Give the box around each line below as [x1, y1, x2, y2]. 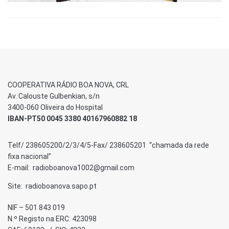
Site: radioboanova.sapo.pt [8, 182, 97, 191]
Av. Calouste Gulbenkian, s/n [8, 92, 100, 101]
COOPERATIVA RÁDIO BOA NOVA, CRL [8, 81, 129, 89]
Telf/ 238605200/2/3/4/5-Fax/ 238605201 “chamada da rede [8, 141, 209, 150]
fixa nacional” [8, 152, 51, 161]
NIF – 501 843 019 [8, 203, 65, 212]
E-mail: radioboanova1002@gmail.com [8, 164, 134, 172]
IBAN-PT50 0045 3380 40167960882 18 [8, 114, 137, 123]
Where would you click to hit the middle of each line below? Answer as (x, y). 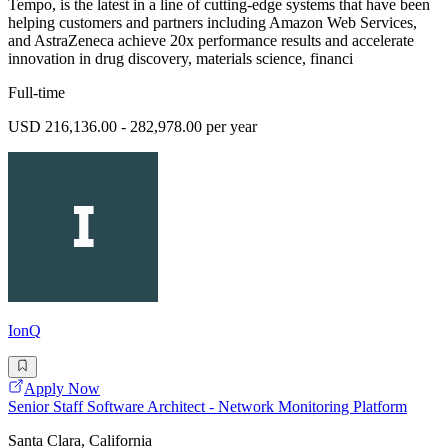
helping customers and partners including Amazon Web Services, (212, 23)
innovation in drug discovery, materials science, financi (180, 59)
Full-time (36, 93)
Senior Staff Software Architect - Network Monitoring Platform (207, 407)
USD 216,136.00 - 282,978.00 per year (132, 127)
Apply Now (62, 389)
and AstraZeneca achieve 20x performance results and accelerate (211, 41)
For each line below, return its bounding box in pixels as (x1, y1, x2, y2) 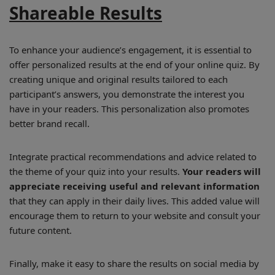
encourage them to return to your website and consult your (9, 209, 260, 222)
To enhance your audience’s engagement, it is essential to (9, 44, 252, 56)
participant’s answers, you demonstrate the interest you (9, 88, 244, 100)
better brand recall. (9, 117, 90, 130)
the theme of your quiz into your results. (9, 165, 182, 177)
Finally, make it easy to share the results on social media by (9, 257, 259, 269)
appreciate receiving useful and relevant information (9, 180, 260, 192)
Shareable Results (9, 1, 162, 25)
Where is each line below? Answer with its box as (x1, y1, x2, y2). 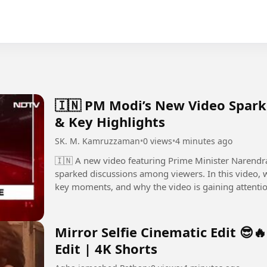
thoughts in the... (55, 193, 125, 206)
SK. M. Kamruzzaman (55, 135, 140, 147)
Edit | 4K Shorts (55, 240, 157, 258)
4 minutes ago (175, 135, 232, 147)
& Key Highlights (55, 112, 165, 131)
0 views (143, 135, 172, 147)
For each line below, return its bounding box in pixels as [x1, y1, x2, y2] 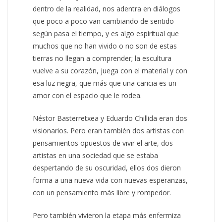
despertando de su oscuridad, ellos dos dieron [33, 163, 181, 172]
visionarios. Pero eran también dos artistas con [33, 125, 184, 135]
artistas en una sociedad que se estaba [33, 150, 159, 160]
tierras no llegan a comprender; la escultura [33, 53, 172, 63]
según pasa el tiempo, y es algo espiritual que [33, 28, 179, 38]
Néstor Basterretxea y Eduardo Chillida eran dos [33, 113, 188, 123]
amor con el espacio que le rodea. [33, 90, 142, 100]
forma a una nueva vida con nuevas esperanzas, [33, 175, 188, 185]
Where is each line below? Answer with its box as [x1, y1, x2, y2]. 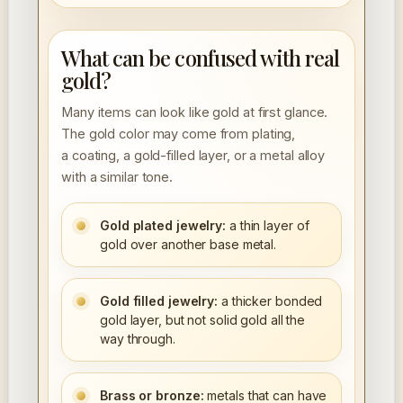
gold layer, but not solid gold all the [100, 312, 306, 328]
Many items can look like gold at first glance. [61, 104, 328, 121]
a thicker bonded [218, 293, 323, 309]
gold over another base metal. [100, 237, 277, 253]
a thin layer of [226, 218, 309, 234]
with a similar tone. [61, 169, 174, 185]
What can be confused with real [61, 43, 340, 73]
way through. [100, 331, 175, 347]
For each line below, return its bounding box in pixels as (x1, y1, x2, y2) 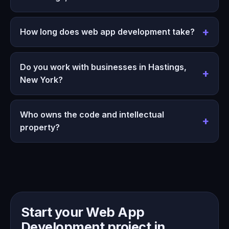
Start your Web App (21, 204, 145, 220)
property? (19, 122, 60, 133)
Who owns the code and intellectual (19, 109, 164, 120)
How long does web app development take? (19, 27, 195, 37)
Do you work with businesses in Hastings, (19, 61, 187, 72)
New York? (19, 74, 63, 85)
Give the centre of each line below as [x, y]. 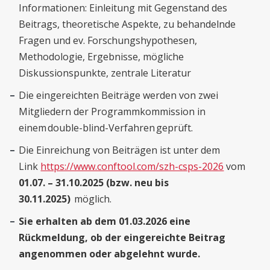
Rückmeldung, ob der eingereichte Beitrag [122, 237]
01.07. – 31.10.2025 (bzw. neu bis [94, 183]
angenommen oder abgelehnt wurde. [110, 254]
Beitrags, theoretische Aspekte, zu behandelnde [127, 24]
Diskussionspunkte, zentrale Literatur [105, 73]
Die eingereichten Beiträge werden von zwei [119, 95]
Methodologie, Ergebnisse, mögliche [102, 57]
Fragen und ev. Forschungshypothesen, [108, 40]
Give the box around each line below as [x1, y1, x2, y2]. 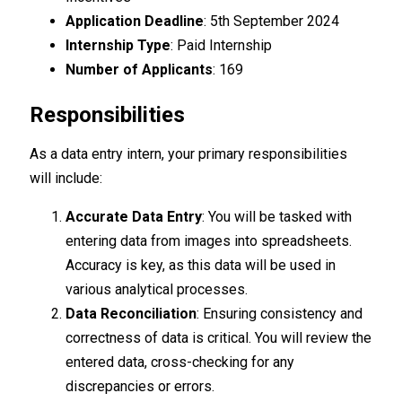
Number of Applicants [66, 61, 214, 79]
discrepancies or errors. [66, 378, 215, 396]
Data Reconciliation [66, 305, 197, 323]
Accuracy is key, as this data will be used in [66, 257, 336, 275]
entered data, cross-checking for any [66, 354, 295, 371]
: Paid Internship [170, 37, 273, 55]
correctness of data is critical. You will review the [66, 329, 372, 347]
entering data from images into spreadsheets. [66, 232, 353, 250]
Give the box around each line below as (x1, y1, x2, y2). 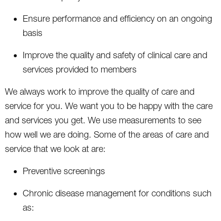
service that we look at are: (5, 143, 106, 154)
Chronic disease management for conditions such (23, 187, 212, 198)
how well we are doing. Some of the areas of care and (5, 129, 209, 140)
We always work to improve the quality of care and (5, 86, 194, 97)
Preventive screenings (23, 165, 105, 176)
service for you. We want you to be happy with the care (5, 100, 213, 111)
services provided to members (23, 64, 137, 74)
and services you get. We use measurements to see (5, 114, 201, 125)
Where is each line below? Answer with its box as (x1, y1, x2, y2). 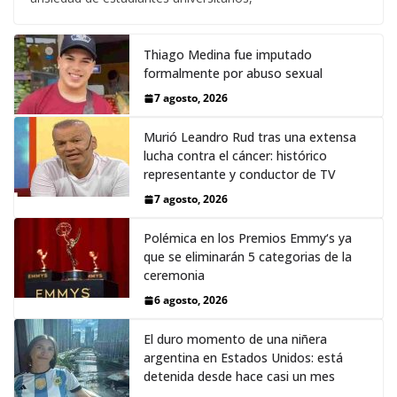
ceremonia (144, 267, 205, 284)
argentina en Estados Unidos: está (144, 349, 343, 367)
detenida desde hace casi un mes (144, 368, 335, 385)
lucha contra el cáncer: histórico (144, 147, 327, 165)
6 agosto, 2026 (154, 292, 228, 308)
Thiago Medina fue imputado (144, 46, 312, 64)
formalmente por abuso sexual (144, 65, 323, 82)
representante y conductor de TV (144, 166, 336, 183)
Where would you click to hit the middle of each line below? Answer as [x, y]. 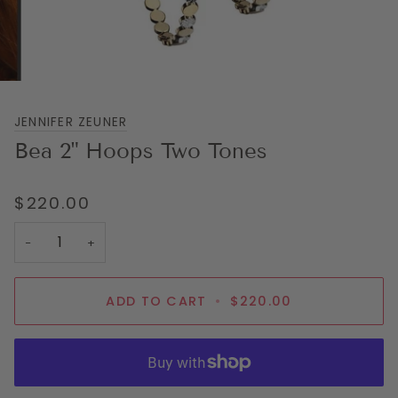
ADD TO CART [156, 301]
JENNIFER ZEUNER [71, 122]
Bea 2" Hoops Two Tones [141, 150]
--------------------
Within the material above, the line with "a thicker bonded [218, 293, 323, 309]" opens the range and the line with "way through. [100, 331, 175, 347]" closes it; reproduce that range word for word.

a thicker bonded [218, 293, 323, 309]
gold over another base metal. [100, 237, 277, 253]
a thin layer of [226, 218, 309, 234]
with a similar tone. [61, 169, 174, 185]
What can be confused with real [61, 43, 340, 73]
way through. [100, 331, 175, 347]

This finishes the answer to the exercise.